Well, we finally have a plan for my brother. First, he started chemo on Tuesday. Last time he was on something called Temodar, which was a pill he took for five days every month. This time it's Taxol, which is a more traditional chemotherapy that required him to go to the oncologist and get an IV infusion. He's supposed to do this every three weeks.
Last time the Temodar didn't have many of your traditional side effects. His hair got a little mangy and he felt pretty run down the week he was taking it, but in general he tolerated it pretty well. The Taxol this time is already taking much more of a toll on him. Although he swears his breathing is already better, it's making him feel terrible otherwise. The big thing is muscle and joint pain, very much like growing pains. The medication spurs bone marrow growth and so you get aches and pains from that. He feels run down and is alternating between chills and being too hot and has no appetite.
Second, on top of feeling crummy, he got word today that the gamma knife procedure is out. They have scheduled him for regular open brain surgery the afternoon of 2/20 to remove the tumor that's there. He'll be at PSL, the same hospital as last time, with surgery done by Dr. Lamond, who also did the last one.
The reason they can't do the gamma knife is because this is a melanoma we're dealing with, and it doesn't respond well to the gamma knife, so this is the only way. Steve is really bummed about it. He's had such a hard time in the hospital - it seems like something else always goes wrong when he's in there and he ends up staying longer than they originally told him. He'll probably still be in the hospital by the time he's supposed to do the next round of chemo, so I imagine they'll be postponing that until he's more recovered from the surgery.

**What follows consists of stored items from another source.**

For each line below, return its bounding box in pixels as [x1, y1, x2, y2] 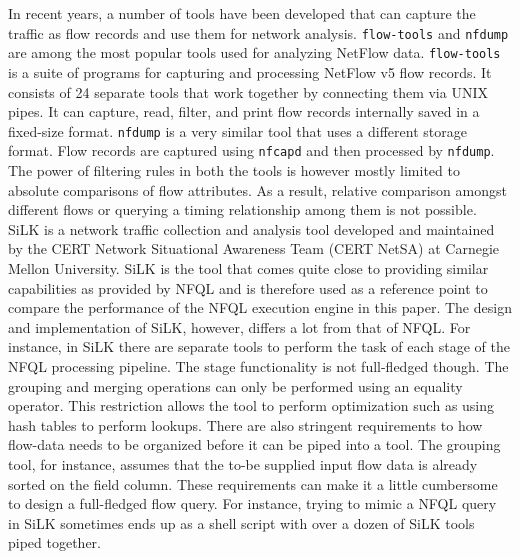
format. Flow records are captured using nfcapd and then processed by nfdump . [8, 140, 495, 161]
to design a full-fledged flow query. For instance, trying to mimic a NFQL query [8, 493, 497, 514]
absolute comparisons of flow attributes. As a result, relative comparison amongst [8, 179, 507, 200]
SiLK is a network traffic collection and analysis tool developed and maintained [8, 218, 495, 239]
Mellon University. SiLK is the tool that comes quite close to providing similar [8, 257, 489, 278]
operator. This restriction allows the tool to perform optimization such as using [8, 395, 495, 416]
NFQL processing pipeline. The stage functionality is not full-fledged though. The [8, 355, 509, 376]
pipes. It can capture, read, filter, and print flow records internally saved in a [8, 101, 480, 122]
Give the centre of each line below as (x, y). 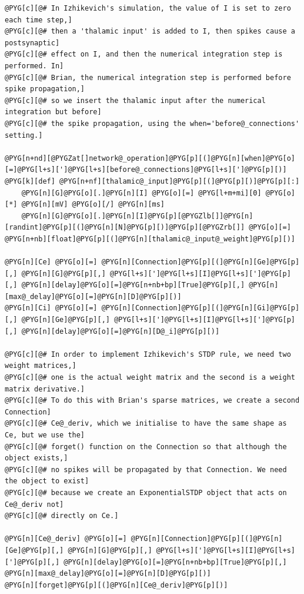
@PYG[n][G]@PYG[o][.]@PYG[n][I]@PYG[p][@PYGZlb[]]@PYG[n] (137, 216)
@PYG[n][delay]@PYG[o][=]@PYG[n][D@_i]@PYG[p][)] (121, 331)
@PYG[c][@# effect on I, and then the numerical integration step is (144, 54)
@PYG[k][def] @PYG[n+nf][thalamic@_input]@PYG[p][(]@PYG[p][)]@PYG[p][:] (152, 181)
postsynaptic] (32, 43)
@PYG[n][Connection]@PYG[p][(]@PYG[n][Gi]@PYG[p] (201, 308)
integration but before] (53, 112)
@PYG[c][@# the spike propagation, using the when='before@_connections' (152, 123)
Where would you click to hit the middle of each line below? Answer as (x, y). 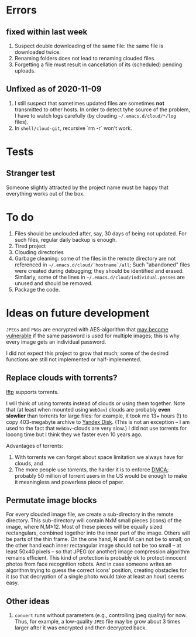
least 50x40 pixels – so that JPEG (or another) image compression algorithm (98, 552)
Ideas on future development (78, 313)
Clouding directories (39, 252)
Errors (21, 10)
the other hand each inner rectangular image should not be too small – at (94, 546)
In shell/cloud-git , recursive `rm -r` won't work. (73, 128)
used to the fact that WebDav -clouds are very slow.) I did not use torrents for (97, 428)
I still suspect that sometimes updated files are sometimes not (90, 103)
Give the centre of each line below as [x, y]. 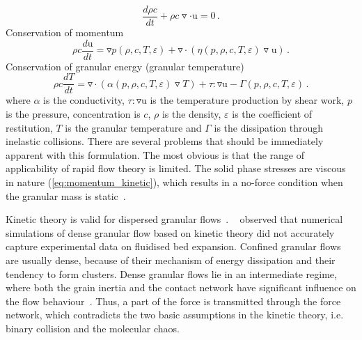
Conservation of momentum [65, 32]
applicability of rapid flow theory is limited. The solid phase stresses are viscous [176, 168]
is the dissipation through [269, 127]
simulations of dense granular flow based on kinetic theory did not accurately [170, 232]
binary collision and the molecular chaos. [93, 328]
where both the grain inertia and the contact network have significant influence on [181, 287]
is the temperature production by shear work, [247, 100]
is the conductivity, [84, 100]
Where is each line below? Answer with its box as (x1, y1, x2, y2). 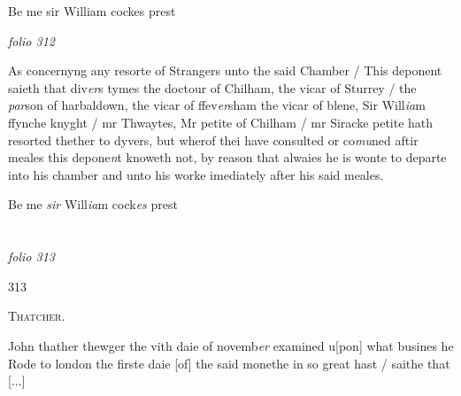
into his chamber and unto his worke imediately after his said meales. (8, 165, 384, 183)
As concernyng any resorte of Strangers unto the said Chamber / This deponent (8, 61, 442, 80)
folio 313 (8, 247, 55, 266)
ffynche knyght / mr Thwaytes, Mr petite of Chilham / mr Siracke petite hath (8, 113, 434, 131)
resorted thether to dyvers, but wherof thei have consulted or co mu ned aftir (8, 130, 419, 149)
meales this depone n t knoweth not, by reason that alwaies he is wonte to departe (8, 148, 447, 167)
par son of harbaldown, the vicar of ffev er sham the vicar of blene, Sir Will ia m (8, 96, 426, 114)
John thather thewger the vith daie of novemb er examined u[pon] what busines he (8, 336, 454, 354)
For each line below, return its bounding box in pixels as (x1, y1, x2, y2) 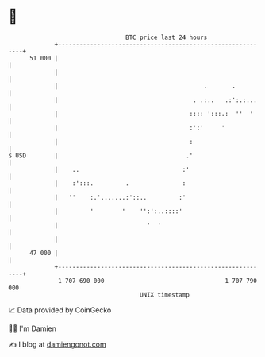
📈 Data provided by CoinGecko (8, 305, 112, 315)
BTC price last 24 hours (125, 33, 208, 41)
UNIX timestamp (139, 290, 190, 299)
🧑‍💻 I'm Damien (8, 324, 57, 333)
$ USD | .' (8, 151, 194, 160)
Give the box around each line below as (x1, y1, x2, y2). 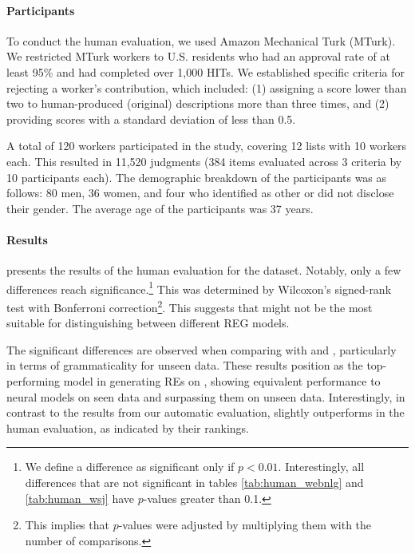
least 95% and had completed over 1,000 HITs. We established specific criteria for (6, 63, 405, 80)
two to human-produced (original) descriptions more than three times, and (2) (6, 95, 389, 112)
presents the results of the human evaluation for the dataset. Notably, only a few (6, 262, 401, 279)
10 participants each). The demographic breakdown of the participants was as (6, 168, 387, 185)
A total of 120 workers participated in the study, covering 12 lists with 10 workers (6, 137, 407, 154)
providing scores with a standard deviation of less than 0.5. (6, 110, 296, 127)
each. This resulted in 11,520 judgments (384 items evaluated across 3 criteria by (6, 152, 402, 169)
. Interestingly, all (278, 458, 365, 475)
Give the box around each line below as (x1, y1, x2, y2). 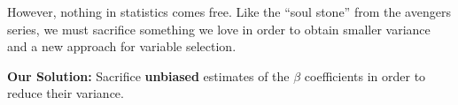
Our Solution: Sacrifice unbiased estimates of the (7, 66, 290, 85)
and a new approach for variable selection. (7, 37, 237, 56)
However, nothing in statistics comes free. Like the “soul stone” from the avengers (7, 3, 451, 20)
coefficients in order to (304, 66, 426, 85)
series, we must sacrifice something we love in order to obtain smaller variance (7, 19, 431, 38)
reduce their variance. (7, 84, 124, 102)
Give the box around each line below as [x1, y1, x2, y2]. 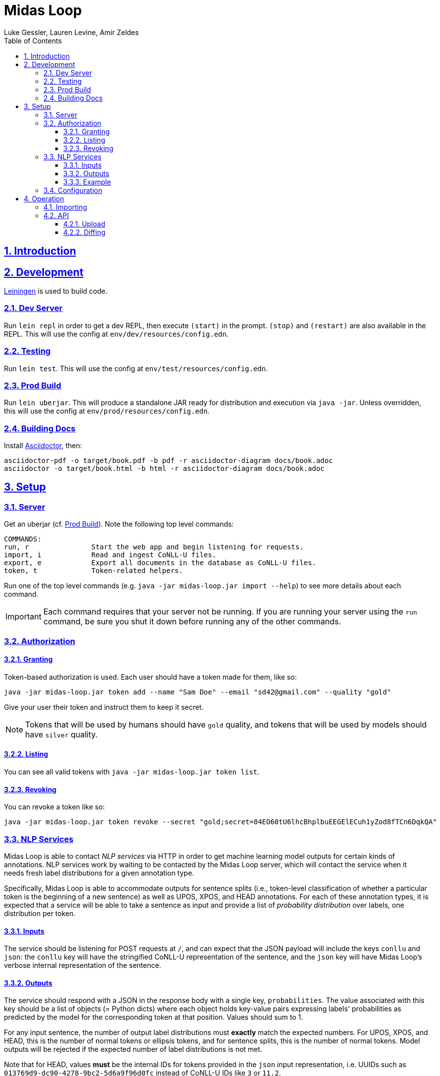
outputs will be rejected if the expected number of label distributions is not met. [4, 1045, 262, 1054]
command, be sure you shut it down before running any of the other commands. [43, 616, 341, 627]
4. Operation [24, 194, 64, 203]
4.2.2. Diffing [63, 228, 106, 236]
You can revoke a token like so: [4, 803, 105, 811]
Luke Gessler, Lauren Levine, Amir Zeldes [4, 28, 139, 37]
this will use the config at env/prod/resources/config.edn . [4, 407, 210, 416]
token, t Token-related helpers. [4, 567, 183, 575]
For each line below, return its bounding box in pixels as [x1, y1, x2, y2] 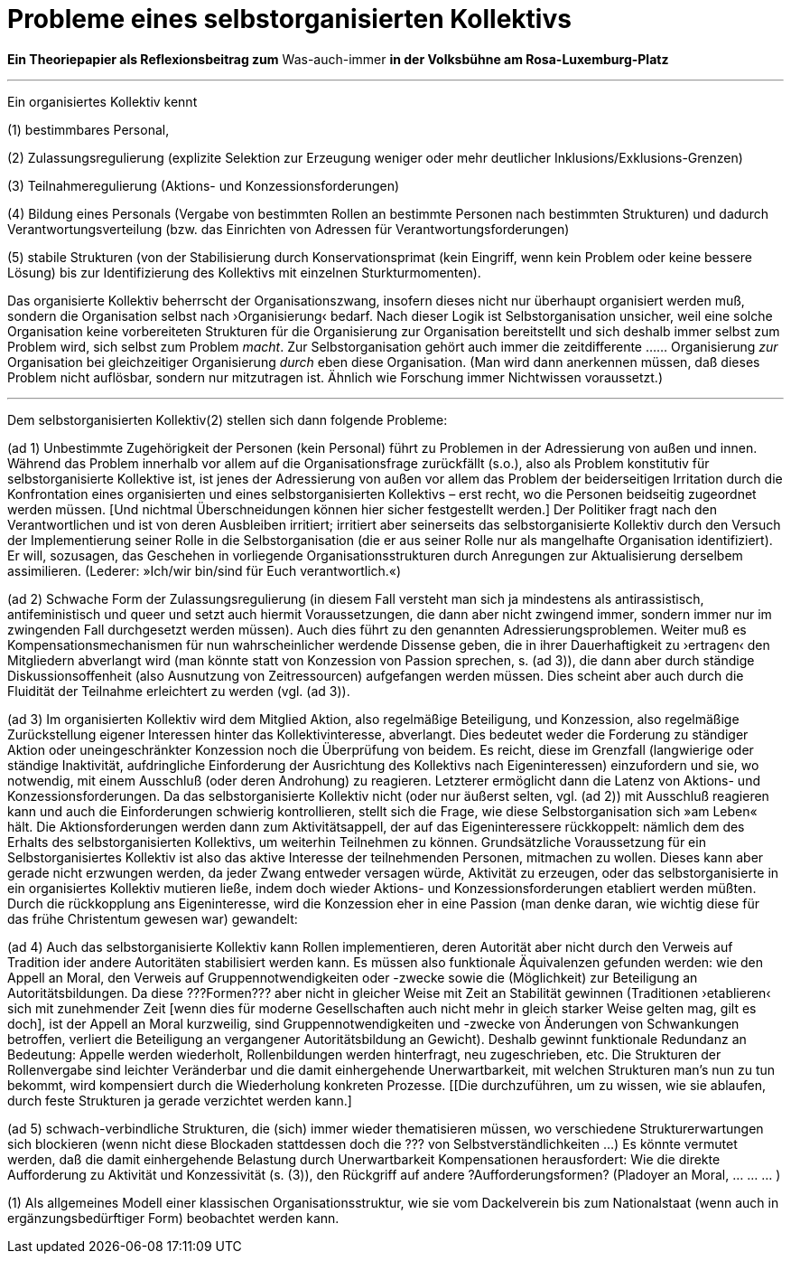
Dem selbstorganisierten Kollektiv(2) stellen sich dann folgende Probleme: [7, 411, 448, 428]
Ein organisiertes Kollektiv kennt [7, 93, 198, 109]
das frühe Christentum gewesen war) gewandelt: [7, 910, 298, 927]
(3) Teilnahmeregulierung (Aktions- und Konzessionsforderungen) [7, 177, 400, 193]
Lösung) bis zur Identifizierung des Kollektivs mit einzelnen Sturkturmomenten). [7, 264, 481, 280]
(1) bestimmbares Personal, [7, 121, 170, 137]
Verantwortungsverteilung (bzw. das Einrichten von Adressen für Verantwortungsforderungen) [7, 221, 570, 237]
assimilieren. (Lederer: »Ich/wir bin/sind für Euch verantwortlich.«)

We went over to see him this afternoon for just a few minutes - we brought him some prescriptions he needed and some other sundry items that he's just been too wiped out to go to the grocery store and pick up. We didn't stay because Mr. F has such a bad cold and we didn't want to get Steve any sicker with his immune system as compromised as it is right now. Poor guy just seems so down - I'm sure he's feeling pretty awful emotionally as well as all the chemo side effects. When you feel bad physically, that affects you mentally, and then to get the news that he's going to have to have the surgery, in a week no less - well, I'm sure he's about as down as he gets.
I am doing my best to keep upbeat and not worry so much about him. I hate to be going through all this again, especially knowing that I won't be able to care for him like I did last time. I just have to keep my spirits up and know that we will get through it. As always, good thoughts and karma sent our way are always appreciated.